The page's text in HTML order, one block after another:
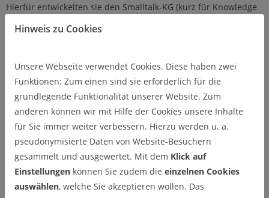
Hierfür entwickelten sie den Smalltalk-KG (kurz für Knowledge
Senior:innen, zum Beispiel in Pflegeeinrichtungen, Zuhause
oder im Krankenhaus, einen Gesprächspartner zu ermöglichen,
wenn ein Mensch gerade nicht zur Stelle sein kann. Um
dennoch ein möglichst menschliches und persönliches
Gespräch führen zu können, merkt sich der Roboter durch den
Smalltalk-KG Vorlieben, Abneigungen und Anekdoten der
Senior:innen, um später auf diese zurückgreifen zu können.
Nach dem erfolgreichen Abschließen des Research Tracks
Hinweis zu Cookies
Unsere Webseite verwendet Cookies. Diese haben zwei
Funktionen: Zum einen sind sie erforderlich für die
grundlegende Funktionalität unserer Website. Zum
anderen können wir mit Hilfe der Cookies unsere Inhalte
für Sie immer weiter verbessern. Hierzu werden u. a.
pseudonymisierte Daten von Website-Besuchern
gesammelt und ausgewertet. Mit dem Klick auf
Einstellungen können Sie zudem die einzelnen Cookies
auswählen, welche Sie akzeptieren wollen. Das
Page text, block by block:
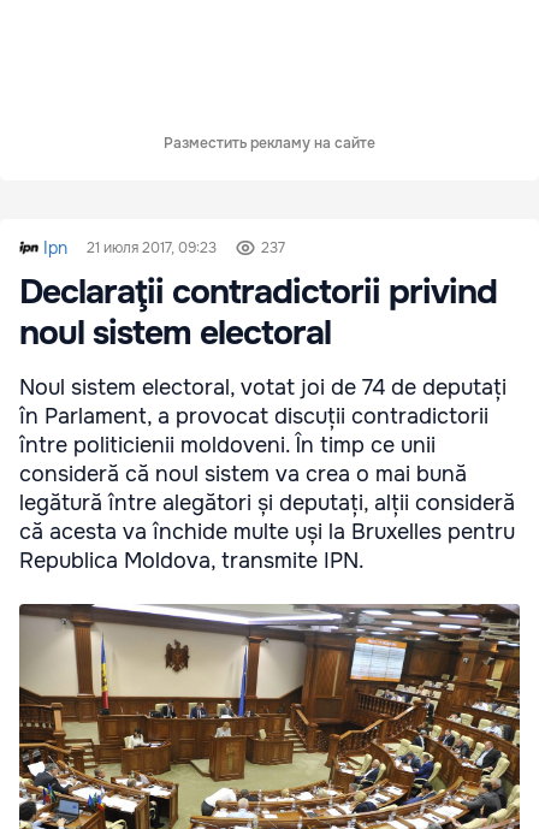
Разместить рекламу на сайте
Ipn 21 июля 2017, 09:23 237
Declaraţii contradictorii privind
noul sistem electoral
Noul sistem electoral, votat joi de 74 de deputați
în Parlament, a provocat discuții contradictorii
între politicienii moldoveni. În timp ce unii
consideră că noul sistem va crea o mai bună
legătură între alegători și deputați, alții consideră
că acesta va închide multe uși la Bruxelles pentru
Republica Moldova, transmite IPN.
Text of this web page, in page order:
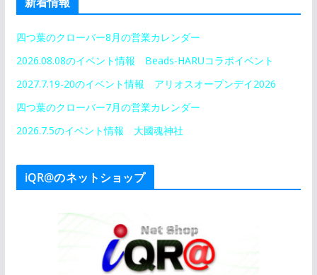
四つ葉のクローバー8月の営業カレンダー
2026.08.08のイベント情報 Beads-HARUコラボイベント
2027.7.19-20のイベント情報 アリオスオープンデイ2026
四つ葉のクローバー7月の営業カレンダー
2026.7.5のイベント情報 大國魂神社
iQR@のネットショップ
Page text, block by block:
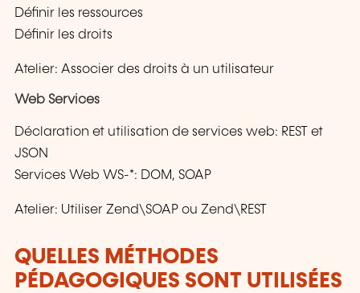
Définir les ressources
Définir les droits
Atelier: Associer des droits à un utilisateur
Web Services
Déclaration et utilisation de services web: REST et
JSON
Services Web WS-*: DOM, SOAP
Atelier: Utiliser Zend\SOAP ou Zend\REST
QUELLES MÉTHODES
PÉDAGOGIQUES SONT UTILISÉES
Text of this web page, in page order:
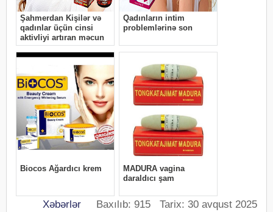
Xəbərlər Baxılıb: 915 Tarix: 30 avqust 2025
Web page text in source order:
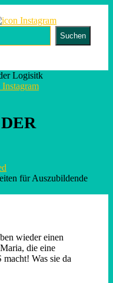
Suchen
Logisitk
wieder einen
die eine
Was sie da
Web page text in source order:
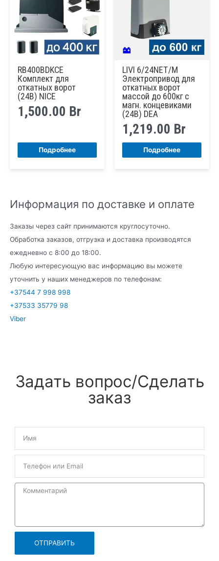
--------------------------------
In the listing above, find each line with the word "REST" and return it.

◆ **ANSWER BOX**:
Déclaration et utilisation de services web: REST et
Atelier: Utiliser Zend\SOAP ou Zend\REST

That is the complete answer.